• _TASK ITEM_
All lines in the records below from the line with "Lastly, creating diverse" through the line with "Answer as [x, y]." are to be given again exactly, both ends included; the pictures are to be left out.

• _DATA RECORDS_

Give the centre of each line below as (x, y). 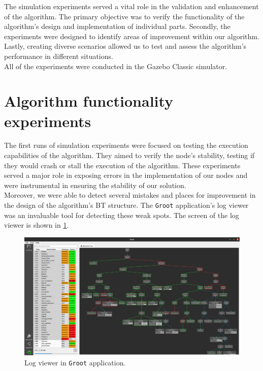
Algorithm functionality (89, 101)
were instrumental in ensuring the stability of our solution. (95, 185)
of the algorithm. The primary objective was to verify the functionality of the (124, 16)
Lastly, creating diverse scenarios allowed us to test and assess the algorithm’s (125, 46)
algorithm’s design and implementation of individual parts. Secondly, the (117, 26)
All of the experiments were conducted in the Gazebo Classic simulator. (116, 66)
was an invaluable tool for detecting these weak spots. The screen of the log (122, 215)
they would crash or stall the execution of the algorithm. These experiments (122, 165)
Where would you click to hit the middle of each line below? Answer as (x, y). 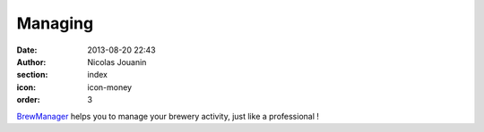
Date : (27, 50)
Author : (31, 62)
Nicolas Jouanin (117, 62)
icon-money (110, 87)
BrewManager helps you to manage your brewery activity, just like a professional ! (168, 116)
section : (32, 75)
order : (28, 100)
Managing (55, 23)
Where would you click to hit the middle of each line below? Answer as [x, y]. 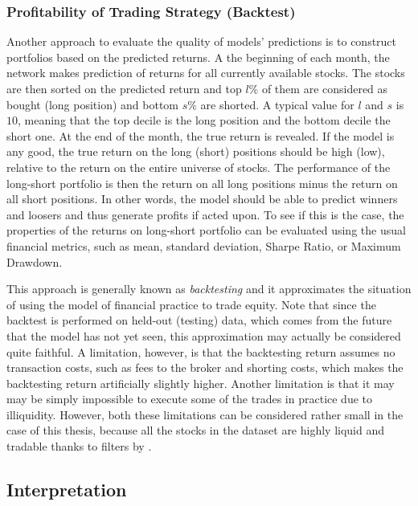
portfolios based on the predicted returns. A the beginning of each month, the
--
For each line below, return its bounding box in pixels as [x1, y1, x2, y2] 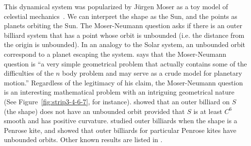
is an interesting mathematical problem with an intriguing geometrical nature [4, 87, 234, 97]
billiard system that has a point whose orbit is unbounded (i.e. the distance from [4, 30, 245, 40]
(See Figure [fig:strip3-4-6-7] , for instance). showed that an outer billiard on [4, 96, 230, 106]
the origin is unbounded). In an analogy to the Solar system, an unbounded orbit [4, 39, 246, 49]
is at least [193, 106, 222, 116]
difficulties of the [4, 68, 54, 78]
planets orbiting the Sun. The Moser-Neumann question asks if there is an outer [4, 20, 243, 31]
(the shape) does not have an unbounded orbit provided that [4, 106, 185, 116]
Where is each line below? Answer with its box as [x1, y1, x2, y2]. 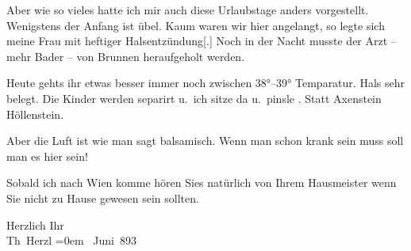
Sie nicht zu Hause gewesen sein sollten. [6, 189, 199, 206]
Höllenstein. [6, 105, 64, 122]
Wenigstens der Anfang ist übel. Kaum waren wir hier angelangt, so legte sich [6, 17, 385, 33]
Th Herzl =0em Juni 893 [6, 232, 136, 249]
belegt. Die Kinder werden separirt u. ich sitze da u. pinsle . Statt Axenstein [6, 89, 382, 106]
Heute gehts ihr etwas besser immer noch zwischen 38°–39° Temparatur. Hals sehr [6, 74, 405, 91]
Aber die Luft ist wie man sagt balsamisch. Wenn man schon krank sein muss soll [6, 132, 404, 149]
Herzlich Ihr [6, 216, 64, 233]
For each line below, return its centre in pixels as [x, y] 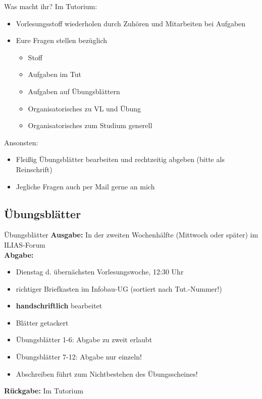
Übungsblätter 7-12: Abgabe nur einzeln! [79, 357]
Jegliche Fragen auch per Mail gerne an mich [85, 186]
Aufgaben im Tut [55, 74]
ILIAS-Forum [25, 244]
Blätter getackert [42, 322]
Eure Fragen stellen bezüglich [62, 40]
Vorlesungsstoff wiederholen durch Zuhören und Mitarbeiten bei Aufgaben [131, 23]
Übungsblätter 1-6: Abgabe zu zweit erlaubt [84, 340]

• _SOLUTION_
Lastly, creating diverse scenarios allowed us to test and assess the algorithm’s (125, 46)
algorithm’s design and implementation of individual parts. Secondly, the (117, 26)
All of the experiments were conducted in the Gazebo Classic simulator. (116, 66)
was an invaluable tool for detecting these weak spots. The screen of the log (122, 215)
they would crash or stall the execution of the algorithm. These experiments (122, 165)
Where would you click to hit the middle of each line below? Answer as (x, y). 
Date : (27, 50)
Author : (31, 62)
Nicolas Jouanin (117, 62)
icon-money (110, 87)
BrewManager helps you to manage your brewery activity, just like a professional ! (168, 116)
section : (32, 75)
order : (28, 100)
Managing (55, 23)
Where would you click to hit the middle of each line below? Answer as [x, y]. 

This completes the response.